Thanks for your message . I am a person that flash to the past but focus on the face of the future. Mum & dad were both of Spanish Amercan background about 4 generations, dads side owned local mining industry. Mums side, her dad was a banker, my mum was into art merchant in Florida. My mother died of cancer and my father died 4 years ago in a car accident. I practice the normal way of life and i never love the sinful act. I don't do drug and always believe in myself. I love game of football so much and i love playing tennis as sport. As for my work, My life has been mostly focused on creating success for myself that is reason i chose to be self employed person, i do small business on my own and I work from home at the moment.I deal with precious stone, painting, and sculptures. i really enjoy doing it . its involves traveling,meeting people of different race and culture, sharing ideas and feelings and some many more. My father wanted me to get married to honest man, somebody that i know very well and he always warned me to be sure of who i love and i have been trying this as much as i could and that is one of the basic reason why i will like to know you better and get closer to you.I know the type of person who I want to build a friendship with so I am willing to put the time and effort in my messages to show that to you.I am interested in meeting a man who is mine. I want somebody who will understand me to the best of my imagination.

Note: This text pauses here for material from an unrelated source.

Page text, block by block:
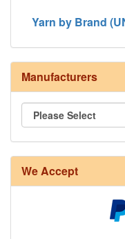
Yarn by Brand
Manufacturers
We Accept
8/4 Rug Warp -

I'm online because am yet to find that special one to share my life with but all what I need now is someone honest, loyal and God fearing I could trust .Tell me more about yourself.Tell me the quality you'll like in your woman and what you want your woman to always do and observe. You sound like my perfect match. I am really going to put a lot of effort into writing this letter to you in hopes it will provide you with a good understanding of who I am, what I am all about, and what has made me the person I am today. The reason I am going to write a letter rather than just send a message is because I am serious about wanting to establish a quality friendship with you, and because of the fact I rarely contact anyone on here, so when I do you can be rest assured I am serious about my intentions.I really like to find a special man for dating and openness for what may develop. I want that connection with him to have a balance of attraction and chemistry. He would be lots of fun to be around. He would be easy going yet serious when the time calls for it. He is very intellectual but still enjoys being silly and can laugh at campy humor. I'd like a man that will be ready to pamper me and take care of me. Who is not self centered and will respect my intention and ability. He is intriguing, genuine, caring, passionate, and sensual.I want someone who wants and is open to a relationship. I do not want him to be in a race to get their either. Time will tell and compatibility will set our pace. He would not just want a position filled. I want him to want me. He would make time for us despite the craziest of schedules and also respect my schedule regardless of how clumsy it might be. He would create quality time over quantity if it were all we had.I want someone who needs me as much as I might need him. Everyone has issues and hardships develop but he would not run away from them or hide them.Rather he would let me help or simply support him in what ever way I could. I'd like him to be someone who would become my best friend as well as lover. I will be glad if i can find all these qualities in you because i don't want to search any more.
About my past relationship, I have been into 3 relationships and 2 of my relationships ended because of my partners betrayal and infidelity (cheating) and the other 1 ended because the love was not there to grow. presently i don't have any serious relationship and i really need one.I know this sounds strange to you but I have not been sexually active for 2 years! I know this sounds strange to you but, ever since then I live my life through the word of God and through my spirituality, and I refuse to have sex with someone if I am not in a relationship with him and my last relationship ended over 2 years ago. My reasoning which I understand is very strange in today's world, but my belief is my heart and soul, and the passion that is in it is very unique and special, so I made the decision and made a promise to God that I would not be sexually active for the sake of just wanting sex, or to have sex for someone else’s own self gratification. Knowing the passion that is contained in my heart and soul is very unique, I made the decision to abstain from sex because I want this special gift to be shared with the person I am dedicating the rest of my life to, as his Wife.
I look forward to hearing from you soon.